Your answer should hold each line of the material that contains the word "java".

— RECORDS SHOWN —

--------------------------------

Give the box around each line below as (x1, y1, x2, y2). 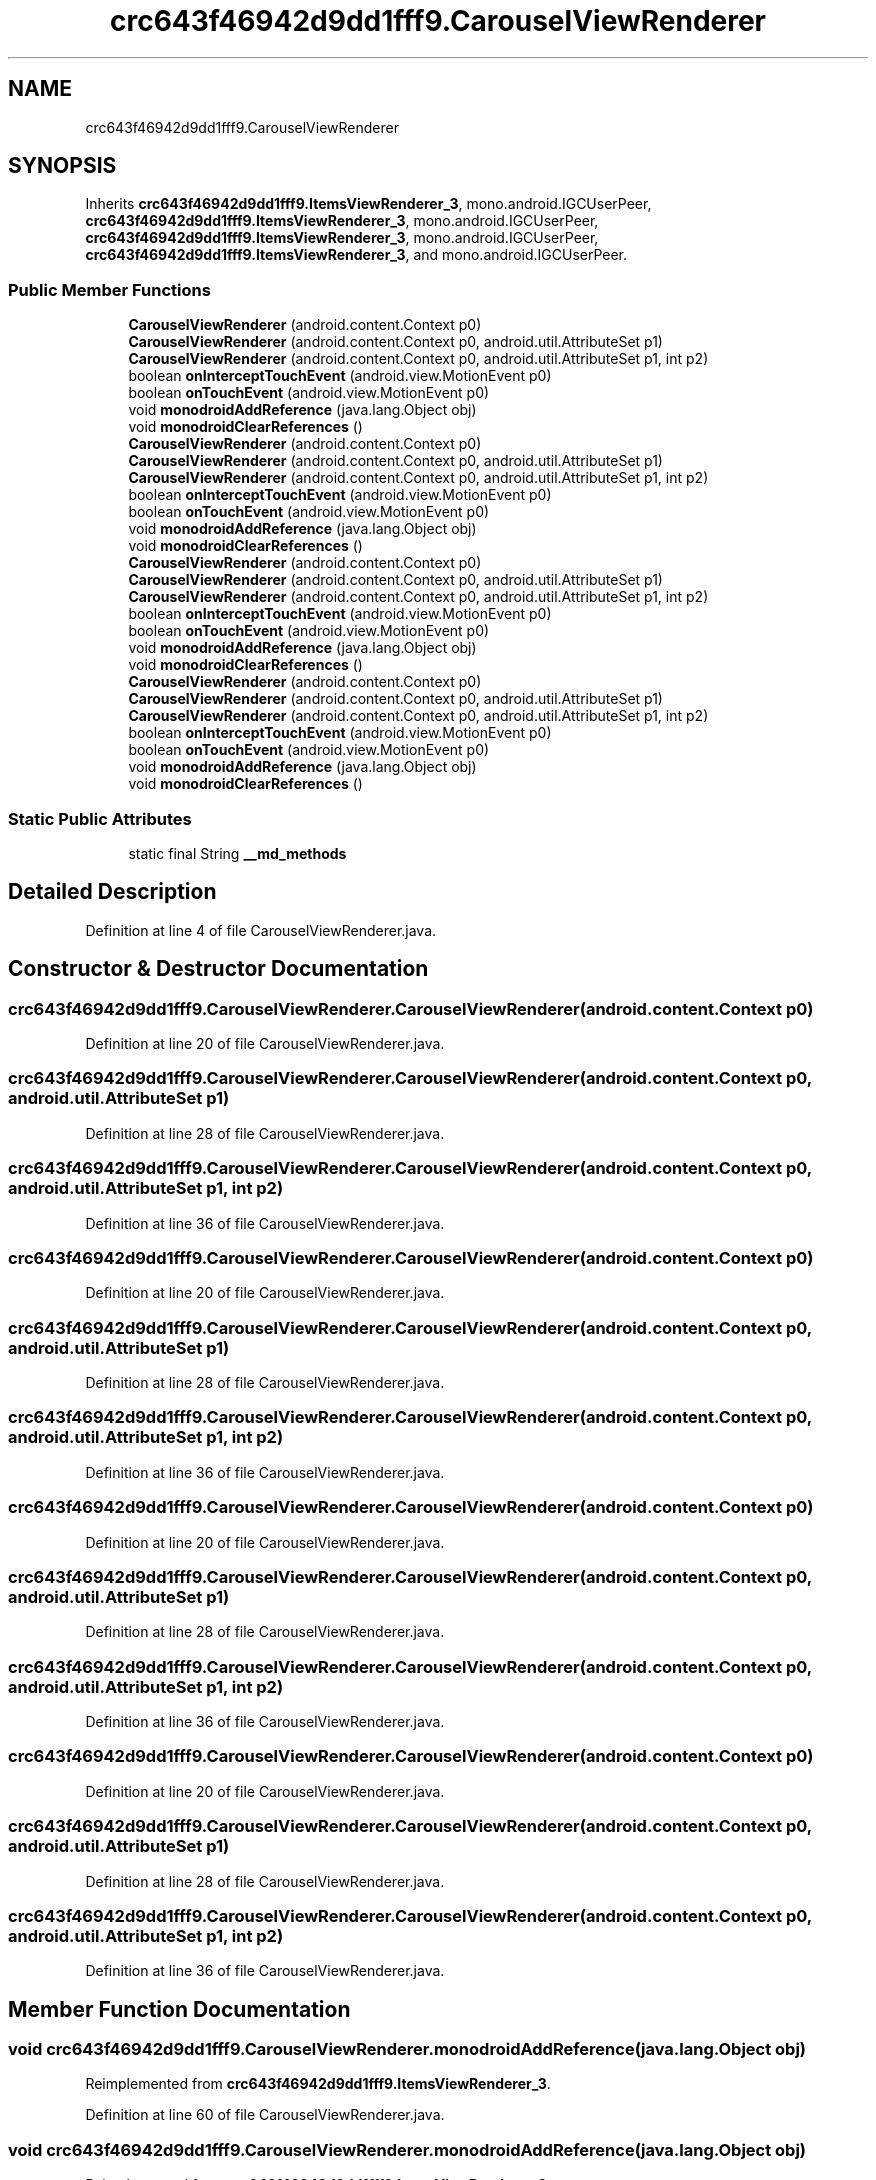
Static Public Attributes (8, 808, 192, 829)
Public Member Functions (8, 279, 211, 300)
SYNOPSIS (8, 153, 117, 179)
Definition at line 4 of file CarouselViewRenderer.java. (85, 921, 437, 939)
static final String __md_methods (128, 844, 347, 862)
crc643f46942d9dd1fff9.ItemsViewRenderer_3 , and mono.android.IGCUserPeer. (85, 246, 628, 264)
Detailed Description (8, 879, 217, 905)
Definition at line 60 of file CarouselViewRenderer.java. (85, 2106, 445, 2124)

--------------------------------

— RESULT OF THIS TASK —
Definition at line 4 of file CarouselViewRenderer.java. (85, 921, 437, 939)
Definition at line 60 of file CarouselViewRenderer.java. (85, 2106, 445, 2124)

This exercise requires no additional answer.